Wellenrauschen und Klicklaute füllen den Raum, ein akustischer Ozean, der sofort Besitz ergreift. Aus dem Off: eine auf wenige Sätze reduzierte Jona-Predigt. Religion erscheint hier nur noch als Restgröße. Dann Licht.

Ismael (Peter Peniaška), der Harpunierer Queequeg (Milon Goetz), Starbuck (1. Offizier/Juschka Spitzer) und Stubb (Fabian Vogt) beginnen zu sprechen: vom Meer als Sehnsuchtsraum, als Traum, als Magie. Eine fast kultische Anrufung – und damit ist der Fokus gesetzt. Diese Moby-Dick-Inszenierung in Freiberg interessiert sich weniger für Handlung als für das Erzählen selbst.

Die Vorlage von Herman Melville ist bekannt: Erzähler Ismael heuert auf der Pequod an und gerät unter Kapitän Ahab in eine obsessive Jagd auf den weißen Wal. Eine Jagd, die in Selbstzerstörung endet. Doch diese Inszenierung verschiebt die Perspektive.

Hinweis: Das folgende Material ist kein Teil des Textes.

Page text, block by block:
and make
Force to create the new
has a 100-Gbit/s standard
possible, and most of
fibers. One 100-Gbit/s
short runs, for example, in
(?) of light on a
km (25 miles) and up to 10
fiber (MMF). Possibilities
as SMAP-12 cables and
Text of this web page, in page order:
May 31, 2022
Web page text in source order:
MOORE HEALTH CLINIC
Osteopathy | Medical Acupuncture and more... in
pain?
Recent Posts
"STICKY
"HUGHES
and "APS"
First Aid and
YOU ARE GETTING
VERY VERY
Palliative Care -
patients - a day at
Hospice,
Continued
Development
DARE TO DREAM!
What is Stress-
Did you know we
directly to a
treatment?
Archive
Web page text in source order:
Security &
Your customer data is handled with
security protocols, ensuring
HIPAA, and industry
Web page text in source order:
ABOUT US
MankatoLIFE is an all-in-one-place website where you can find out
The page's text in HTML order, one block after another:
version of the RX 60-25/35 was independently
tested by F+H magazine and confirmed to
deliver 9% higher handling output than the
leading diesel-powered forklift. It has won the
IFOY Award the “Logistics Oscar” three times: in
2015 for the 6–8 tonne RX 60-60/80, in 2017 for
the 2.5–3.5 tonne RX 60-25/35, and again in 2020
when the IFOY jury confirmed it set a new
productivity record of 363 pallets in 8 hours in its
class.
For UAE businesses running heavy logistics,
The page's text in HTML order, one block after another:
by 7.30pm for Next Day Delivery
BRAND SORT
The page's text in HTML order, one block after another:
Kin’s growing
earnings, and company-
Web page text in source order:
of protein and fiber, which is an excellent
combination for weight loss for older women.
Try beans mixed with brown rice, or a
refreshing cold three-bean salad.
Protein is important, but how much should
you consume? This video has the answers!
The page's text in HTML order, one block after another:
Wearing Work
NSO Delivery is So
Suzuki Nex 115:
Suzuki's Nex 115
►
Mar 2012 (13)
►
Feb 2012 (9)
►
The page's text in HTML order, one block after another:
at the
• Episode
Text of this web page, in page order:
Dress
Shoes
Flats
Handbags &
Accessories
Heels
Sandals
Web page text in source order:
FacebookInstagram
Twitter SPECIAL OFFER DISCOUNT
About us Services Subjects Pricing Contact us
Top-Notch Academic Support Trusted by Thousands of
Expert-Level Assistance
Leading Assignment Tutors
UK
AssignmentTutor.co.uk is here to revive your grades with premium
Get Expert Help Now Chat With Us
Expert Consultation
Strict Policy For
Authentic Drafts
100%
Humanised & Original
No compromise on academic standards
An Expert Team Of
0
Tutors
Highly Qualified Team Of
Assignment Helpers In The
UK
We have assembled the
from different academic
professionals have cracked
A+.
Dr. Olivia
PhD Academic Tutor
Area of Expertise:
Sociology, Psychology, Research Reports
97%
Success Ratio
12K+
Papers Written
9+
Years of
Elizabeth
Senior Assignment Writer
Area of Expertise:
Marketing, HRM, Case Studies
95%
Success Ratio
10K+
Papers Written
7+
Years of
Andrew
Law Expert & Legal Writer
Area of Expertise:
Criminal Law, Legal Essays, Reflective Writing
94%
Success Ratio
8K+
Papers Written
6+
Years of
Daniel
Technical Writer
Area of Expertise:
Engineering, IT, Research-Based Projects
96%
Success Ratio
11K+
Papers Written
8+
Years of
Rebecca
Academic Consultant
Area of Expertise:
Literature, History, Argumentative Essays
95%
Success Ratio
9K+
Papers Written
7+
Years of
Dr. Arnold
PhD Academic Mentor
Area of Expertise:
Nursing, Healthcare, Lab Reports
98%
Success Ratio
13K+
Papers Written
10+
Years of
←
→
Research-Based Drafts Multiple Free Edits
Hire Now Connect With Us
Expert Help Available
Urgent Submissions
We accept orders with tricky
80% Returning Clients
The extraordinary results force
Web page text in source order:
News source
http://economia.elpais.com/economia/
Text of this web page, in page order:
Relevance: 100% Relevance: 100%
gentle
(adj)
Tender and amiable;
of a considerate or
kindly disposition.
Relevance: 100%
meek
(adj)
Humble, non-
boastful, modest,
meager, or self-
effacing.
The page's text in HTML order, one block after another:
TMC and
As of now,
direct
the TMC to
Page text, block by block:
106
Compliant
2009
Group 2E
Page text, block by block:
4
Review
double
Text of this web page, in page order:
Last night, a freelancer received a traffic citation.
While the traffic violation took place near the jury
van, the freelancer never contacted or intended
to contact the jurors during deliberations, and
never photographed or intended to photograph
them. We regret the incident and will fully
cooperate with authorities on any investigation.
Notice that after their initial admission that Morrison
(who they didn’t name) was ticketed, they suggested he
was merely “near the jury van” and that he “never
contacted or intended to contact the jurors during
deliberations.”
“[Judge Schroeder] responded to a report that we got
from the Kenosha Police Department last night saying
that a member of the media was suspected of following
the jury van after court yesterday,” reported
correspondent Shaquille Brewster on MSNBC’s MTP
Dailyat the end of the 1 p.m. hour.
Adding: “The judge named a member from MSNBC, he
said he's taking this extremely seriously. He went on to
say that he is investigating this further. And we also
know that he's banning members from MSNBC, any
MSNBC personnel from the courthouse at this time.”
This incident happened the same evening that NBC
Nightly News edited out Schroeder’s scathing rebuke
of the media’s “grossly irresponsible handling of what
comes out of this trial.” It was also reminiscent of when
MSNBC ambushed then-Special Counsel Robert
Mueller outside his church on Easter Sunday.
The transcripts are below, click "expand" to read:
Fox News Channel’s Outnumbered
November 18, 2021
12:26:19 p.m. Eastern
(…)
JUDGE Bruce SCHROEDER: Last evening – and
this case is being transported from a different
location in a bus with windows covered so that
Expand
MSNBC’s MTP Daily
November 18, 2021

Zwischen Erzählen und Erleben

Regisseurin Marie-Sophie Dudzic entwickelt am Mittelsächsisches Theater ein narratives Theater, in dem Figuren nie ganz in ihren Rollen aufgehen. Sie berichten, was war – und spielen es gleichzeitig.

Ismael erzählt von der Suche nach einem Bett. Während er spricht, wird er geschubst, blockiert, abgewiesen. Der Körper widerspricht dem Wort – oder präzisiert es. Ein Keyboard kommentiert, strukturiert, rahmt.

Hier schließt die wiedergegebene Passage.